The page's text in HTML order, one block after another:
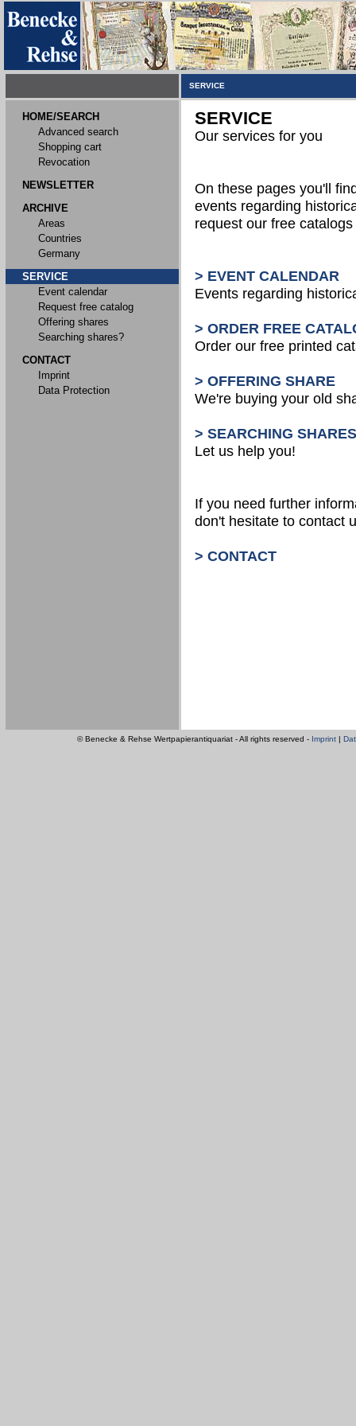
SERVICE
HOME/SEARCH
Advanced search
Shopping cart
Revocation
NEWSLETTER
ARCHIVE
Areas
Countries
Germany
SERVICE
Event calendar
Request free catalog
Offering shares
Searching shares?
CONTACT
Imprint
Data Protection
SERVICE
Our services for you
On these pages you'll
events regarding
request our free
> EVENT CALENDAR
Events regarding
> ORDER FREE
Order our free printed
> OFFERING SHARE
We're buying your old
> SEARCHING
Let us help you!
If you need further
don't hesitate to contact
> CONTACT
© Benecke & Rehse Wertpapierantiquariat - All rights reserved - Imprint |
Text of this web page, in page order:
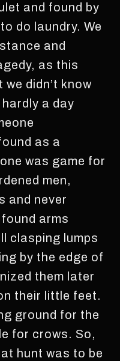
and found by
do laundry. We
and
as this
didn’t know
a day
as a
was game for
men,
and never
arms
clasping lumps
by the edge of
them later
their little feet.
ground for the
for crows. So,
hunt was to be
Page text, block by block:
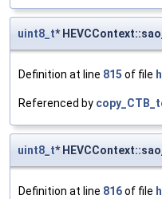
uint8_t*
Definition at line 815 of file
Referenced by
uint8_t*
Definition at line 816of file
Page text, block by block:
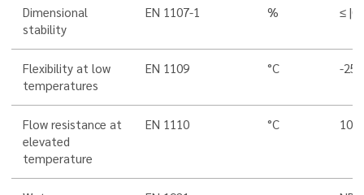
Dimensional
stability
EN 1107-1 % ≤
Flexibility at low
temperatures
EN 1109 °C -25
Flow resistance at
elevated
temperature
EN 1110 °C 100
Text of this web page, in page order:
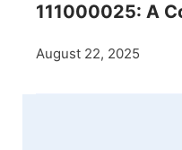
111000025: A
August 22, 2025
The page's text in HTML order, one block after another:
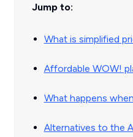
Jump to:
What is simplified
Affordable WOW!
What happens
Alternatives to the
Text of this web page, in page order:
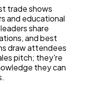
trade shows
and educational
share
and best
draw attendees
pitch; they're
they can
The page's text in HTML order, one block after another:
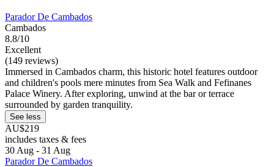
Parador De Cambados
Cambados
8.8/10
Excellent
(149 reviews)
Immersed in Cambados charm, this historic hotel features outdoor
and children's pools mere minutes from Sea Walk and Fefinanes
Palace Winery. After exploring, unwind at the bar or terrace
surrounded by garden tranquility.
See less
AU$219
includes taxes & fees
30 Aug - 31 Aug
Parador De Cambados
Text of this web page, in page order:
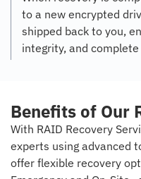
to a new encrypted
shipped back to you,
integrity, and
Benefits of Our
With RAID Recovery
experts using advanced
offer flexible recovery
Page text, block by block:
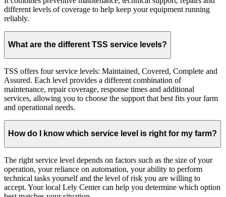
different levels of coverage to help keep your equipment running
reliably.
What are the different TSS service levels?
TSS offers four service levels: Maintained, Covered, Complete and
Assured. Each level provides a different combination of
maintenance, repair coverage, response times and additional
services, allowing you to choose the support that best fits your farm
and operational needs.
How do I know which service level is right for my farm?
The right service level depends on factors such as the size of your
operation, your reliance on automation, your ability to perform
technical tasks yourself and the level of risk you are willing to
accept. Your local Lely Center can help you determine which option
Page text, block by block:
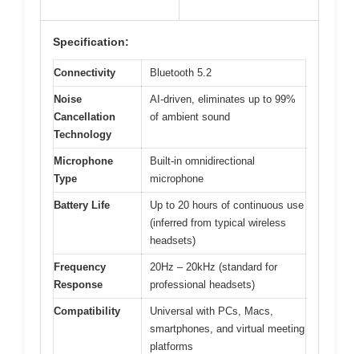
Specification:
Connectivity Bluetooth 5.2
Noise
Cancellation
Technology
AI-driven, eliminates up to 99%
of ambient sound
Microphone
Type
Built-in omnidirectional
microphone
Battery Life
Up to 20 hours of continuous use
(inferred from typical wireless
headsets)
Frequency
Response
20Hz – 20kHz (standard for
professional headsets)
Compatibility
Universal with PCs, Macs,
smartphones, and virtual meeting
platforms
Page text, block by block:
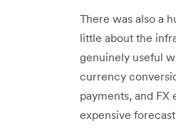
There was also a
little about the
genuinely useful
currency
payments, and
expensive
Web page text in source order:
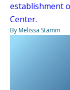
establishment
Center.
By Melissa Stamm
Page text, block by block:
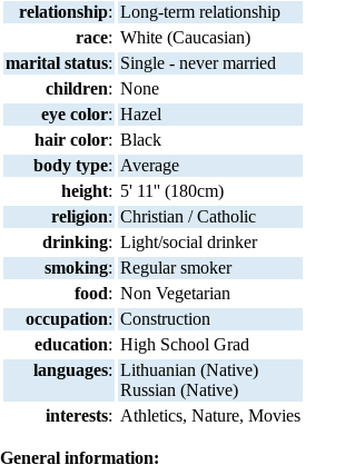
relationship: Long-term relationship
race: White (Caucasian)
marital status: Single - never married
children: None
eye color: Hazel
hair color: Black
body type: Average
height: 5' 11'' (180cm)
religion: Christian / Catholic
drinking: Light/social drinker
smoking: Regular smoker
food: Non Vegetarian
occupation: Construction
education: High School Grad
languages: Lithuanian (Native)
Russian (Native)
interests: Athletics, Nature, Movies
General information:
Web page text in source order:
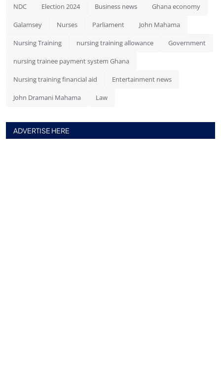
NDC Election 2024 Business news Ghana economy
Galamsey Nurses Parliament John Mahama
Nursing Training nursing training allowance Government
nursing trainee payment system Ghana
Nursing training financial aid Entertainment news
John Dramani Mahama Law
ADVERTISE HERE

PROBLEM TO WORK ON:
Skip the pictures. Restate everything else in the records word for word.

EXERCISE SOLUTION:
The page's text in HTML order, one block after another:
SERVICE
HOME/SEARCH
Advanced search
Shopping cart
Revocation
NEWSLETTER
ARCHIVE
Areas
Countries
Germany
SERVICE
Event calendar
Request free catalog
Offering shares
Searching shares?
CONTACT
Imprint
Data Protection
SERVICE
Our services for you
On these pages you'll
events regarding
request our free
> EVENT CALENDAR
Events regarding
> ORDER FREE
Order our free printed
> OFFERING SHARE
We're buying your old
> SEARCHING
Let us help you!
If you need further
don't hesitate to contact
> CONTACT
© Benecke & Rehse Wertpapierantiquariat - All rights reserved - Imprint |
Text of this web page, in page order:
and found by
do laundry. We
and
as this
didn’t know
a day
as a
was game for
men,
and never
arms
clasping lumps
by the edge of
them later
their little feet.
ground for the
for crows. So,
hunt was to be
Page text, block by block:
uint8_t*
Definition at line 815 of file
Referenced by
uint8_t*
Definition at line 816of file
Page text, block by block:
Dimensional
stability
EN 1107-1 % ≤
Flexibility at low
temperatures
EN 1109 °C -25
Flow resistance at
elevated
temperature
EN 1110 °C 100
Text of this web page, in page order:
111000025: A
August 22, 2025
The page's text in HTML order, one block after another:
Jump to:
What is simplified
Affordable WOW!
What happens
Alternatives to the
Text of this web page, in page order:
trade shows
and educational
share
and best
draw attendees
pitch; they're
they can
The page's text in HTML order, one block after another:
Parador De Cambados
Cambados
8.8/10
Excellent
(149 reviews)
Immersed in Cambados charm, this historic hotel features outdoor
and children's pools mere minutes from Sea Walk and Fefinanes
Palace Winery. After exploring, unwind at the bar or terrace
surrounded by garden tranquility.
See less
AU$219
includes taxes & fees
30 Aug - 31 Aug
Parador De Cambados
Text of this web page, in page order:
to a new encrypted
shipped back to you,
integrity, and
Benefits of Our
With RAID Recovery
experts using advanced
offer flexible recovery
Page text, block by block:
different levels of coverage to help keep your equipment running
reliably.
What are the different TSS service levels?
TSS offers four service levels: Maintained, Covered, Complete and
Assured. Each level provides a different combination of
maintenance, repair coverage, response times and additional
services, allowing you to choose the support that best fits your farm
and operational needs.
How do I know which service level is right for my farm?
The right service level depends on factors such as the size of your
operation, your reliance on automation, your ability to perform
technical tasks yourself and the level of risk you are willing to
accept. Your local Lely Center can help you determine which option
Page text, block by block:
Specification:
Connectivity Bluetooth 5.2
Noise
Cancellation
Technology
AI-driven, eliminates up to 99%
of ambient sound
Microphone
Type
Built-in omnidirectional
microphone
Battery Life
Up to 20 hours of continuous use
(inferred from typical wireless
headsets)
Frequency
Response
20Hz – 20kHz (standard for
professional headsets)
Compatibility
Universal with PCs, Macs,
smartphones, and virtual meeting
platforms
Page text, block by block:
There was also a
little about the
genuinely useful
currency
payments, and
expensive
Web page text in source order:
establishment
Center.
By Melissa Stamm
Page text, block by block:
relationship: Long-term relationship
race: White (Caucasian)
marital status: Single - never married
children: None
eye color: Hazel
hair color: Black
body type: Average
height: 5' 11'' (180cm)
religion: Christian / Catholic
drinking: Light/social drinker
smoking: Regular smoker
food: Non Vegetarian
occupation: Construction
education: High School Grad
languages: Lithuanian (Native)
Russian (Native)
interests: Athletics, Nature, Movies
General information:
Web page text in source order:
NDC Election 2024 Business news Ghana economy
Galamsey Nurses Parliament John Mahama
Nursing Training nursing training allowance Government
nursing trainee payment system Ghana
Nursing training financial aid Entertainment news
John Dramani Mahama Law
ADVERTISE HERE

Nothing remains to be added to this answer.